By Chris Holbein
As part of an effort to snuff out youth smoking, selling candy-, fruit- and spice-flavored cigarettes is now illegal in the U.S. The ban went into effect in September. Health officials say that flavored cigarettes make smoking more palatable to kids, and studies back them up: 17-year-olds are three times more likely to use flavored cigarettes than adults are.
This is certainly a step in the right direction. But if we're serious about wanting to improve kids' health, how about a ban on hot dogs and Happy Meals while we're at it? The children who eat chicken nuggets and pepperoni pizza today will likely grow up to be the obese adults and heart patients of tomorrow.
Our addiction to meat, eggs and dairy foods is making us—and our kids—sick. Thirty percent of children in the U.S. are now overweight or obese. According to a study published last year in the journal Obesity, if current trends continue, that number will double by the year 2030.
Overweight kids tend to become overweight adults who are at greater risk for heart disease, strokes and all the other ailments that stem from extra pounds. Children as young as 3 are showing signs of clogged arteries, and pediatricians are reporting an alarming increase in the number of children with type 2 diabetes, a disease that typically affects adults.
Simply by eliminating meat from your kids' diet, you can slash their risk of obesity and heart disease. Population studies show that meat-eaters have three times the obesity rate of vegetarians—and nine times the obesity rate of vegans. Vegetarians are also 50 percent less likely to develop heart disease.
Vegetarian foods, which are packed with vitamins, phytochemicals and fiber, can also help your kids ward off cancer as they grow older. Researchers have found that vegetarians are 25 to 50 percent less likely to suffer from cancer than meat-eaters are.
In fact, the American Dietetic Association has determined that vegetarian diets are appropriate for all stages of life and that vegetarians are less prone to heart disease, cancer, diabetes and obesity than are meat-eaters.
Cut out meat, and you'll also cut out a heaping dose of cruelty at every meal. Kids have a natural affinity for animals, and they'd be horrified if they knew what happens to animals before they reach our dinner tables.
The chickens killed for McDonald's McNuggets, for example, are dumped out of their transport crates at slaughterhouses and slammed upside down into metal shackles—often resulting in broken bones, extreme bruising and hemorrhaging. The birds have their throats cut while they are still conscious, and many are immersed in tanks of scalding-hot water while they are still alive and able to feel pain.

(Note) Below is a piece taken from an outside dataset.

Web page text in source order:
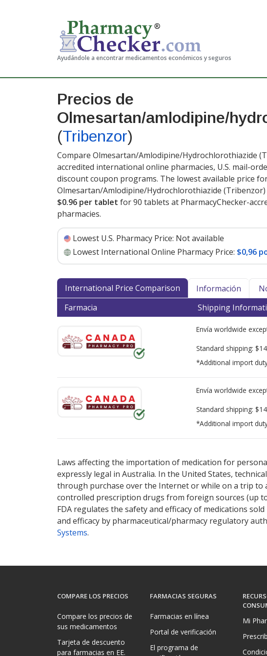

Undercover investigators from PETA have documented factory-farm workers beating and kicking pigs and slamming piglets onto the ground. Fish—whom scientists now know can feel pain, as all animals do—bleed or suffocate to death on the decks of ships, gasping for oxygen. They can be left to suffer for as long as 24 hours.
If we don't want our kids to know about the horrible abuses endured by animals in the meat industry, then the decent thing to do is to stop feeding them meat in the first place. Our kids would be better off if we did.
Lawmakers aren't likely to ban burgers and fish sticks any time soon, so it's up to us as parents to help our children make smart food choices. Encouraging kids to eat nutritious vegetarian foods will give them the fuel they need to be healthy and active now—and help protect them from a host of painful and debilitating ailments as they grow older. If a simple lifestyle change can help our children be happy and healthy, don't we owe it to them to give it a try?
Chris Holbein is the project manager of People for the Ethical Treatment of Animals' (PETA) Special Projects Division.